I used the “0,0,1” combination in the AllocateMemoryNV call, meaning readFrequency=0 , writeFrequency=0 , prioity=1.
If that doesn’t give me Vidmem, I don’t know what will.


You can usually test this by testing the
memory speed of the returned memory…

The returned memory seems to be in normal process virtual memory. Which I think means that the GPU DMA-pulls it at first use, then keeps it in video memory. I don’t flush it.

Michael[/b]

Ultimately, I wouldn’t expect to ever get maximum performance out of a video card. Likely, that performance was measured using the theoretical maximums of the hardware, not with a card connected to a PC. In short, the number was probably calculated, not measured. The number doesn’t take into account memory bandwidth (from vidoe memory or main memory) or latency.

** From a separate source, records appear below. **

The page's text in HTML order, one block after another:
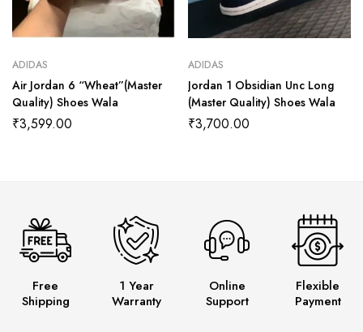
ADIDAS
Air Jordan 6 “Wheat”(Master
Quality) Shoes Wala
₹3,599.00
ADIDAS
Jordan 1 Obsidian Unc Long
(Master Quality) Shoes Wala
₹3,700.00
Free
Shipping
1 Year
Warranty
Online
Support
Flexible
Payment

The point is that on previous nVidia hardware, the stated numer did match such benchmark programs. Is it no longer true now?

I was also trying to figure out what I missed in the new architecture. The GeForce3 (ans also 2) stated ~ 32 Mverts/sec at 250Mhz core clock (and the benchmarks verified that). The GeForce4 is stated to acheive 136. Comparing the hw I couldn’t see how this was done. The core clock increased by 300/250 or 325/250 and the geometry pipeline was doubled, so you would expect ~ 83. I am wondering what extra ‘trick’ is present in GF4 to make this possible. Larger already-computed-vertex cache? More efficient micro-code? But as it stands now, this is for me an “unreproducible result”.

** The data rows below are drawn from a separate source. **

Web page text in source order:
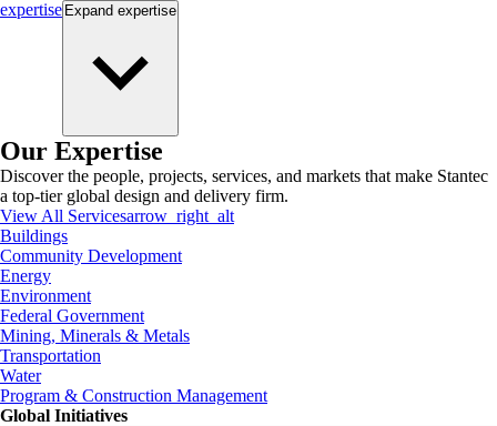
expertise Expand expertise
Our Expertise
Discover the people, projects, services, and markets that make Stantec
a top-tier global design and delivery firm.
View All Servicesarrow_right_alt
Buildings
Community Development
Energy
Environment
Federal Government
Mining, Minerals & Metals
Transportation
Water
Program & Construction Management
Global Initiatives

The “priority”-value is only a usage hint. The driver is not required to give back any specific kind of memory. As stated, I often experience that I get AGP memory instead of Vidmem if I request too much. I always get memory if I request 32MB or less, but only with 16MB or less do I get video memory. With a lot of textures loaded, this might even be reduced to 8 or 6MB.

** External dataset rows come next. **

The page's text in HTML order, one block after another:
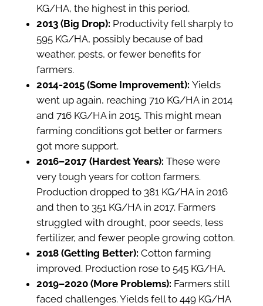
KG/HA, the highest in this period.
2013 (Big Drop): Productivity fell sharply to
595 KG/HA, possibly because of bad
weather, pests, or fewer benefits for
farmers.
2014-2015 (Some Improvement): Yields
went up again, reaching 710 KG/HA in 2014
and 716 KG/HA in 2015. This might mean
farming conditions got better or farmers
got more support.
2016–2017 (Hardest Years): These were
very tough years for cotton farmers.
Production dropped to 381 KG/HA in 2016
and then to 351 KG/HA in 2017. Farmers
struggled with drought, poor seeds, less
fertilizer, and fewer people growing cotton.
2018 (Getting Better): Cotton farming
improved. Production rose to 545 KG/HA.
2019–2020 (More Problems): Farmers still
faced challenges. Yields fell to 449 KG/HA

Korval: testing whether you can achieve the maximum stated performance is interesting, because then you know that at least for this path, you are doing everything right. Then, you can easily find out which feature takes how much time and why your application runs as fast as it does. It gives you a baseline. And yes, with Nvidia cards it usually is possible to actually achieve the performance stated, as the original poster pointed out. I, too, have been able to get up to 30MVert/s on a Geforce 3 Ti500 and about 23MVert/s on a Geforce 2 GTS…

Michael

Originally posted by wimmer:
As stated, I often experience that I get AGP memory instead of Vidmem if I request too much. I always get memory if I request 32MB or less, but only with 16MB or less do I get video memory. With a lot of textures loaded, this might even be reduced to 8 or 6MB.

Can you explain how you test this? When the data ends up in vidmem, you still get a user-space pointer, maybe not even mapped to the AGP aperture, from AllocateMemoryNV. So I think testing the memory speed of the pointer you got is irrelevant - the data may be pulled up to the on-board memory (“vidmem”) and kept there. I think that is the point with this extension, worded something like “relaxing coherency constraints”.


I, too, have been able to get up to 30MVert/s on a Geforce 3 Ti500 and about 23MVert/s on a Geforce 2 GTS…

And… what do your tests show on GeForce4 Ti4600? Did you get your hands on one yet?
BTW, you can get the 30+ number on GeForce2 Ultra too…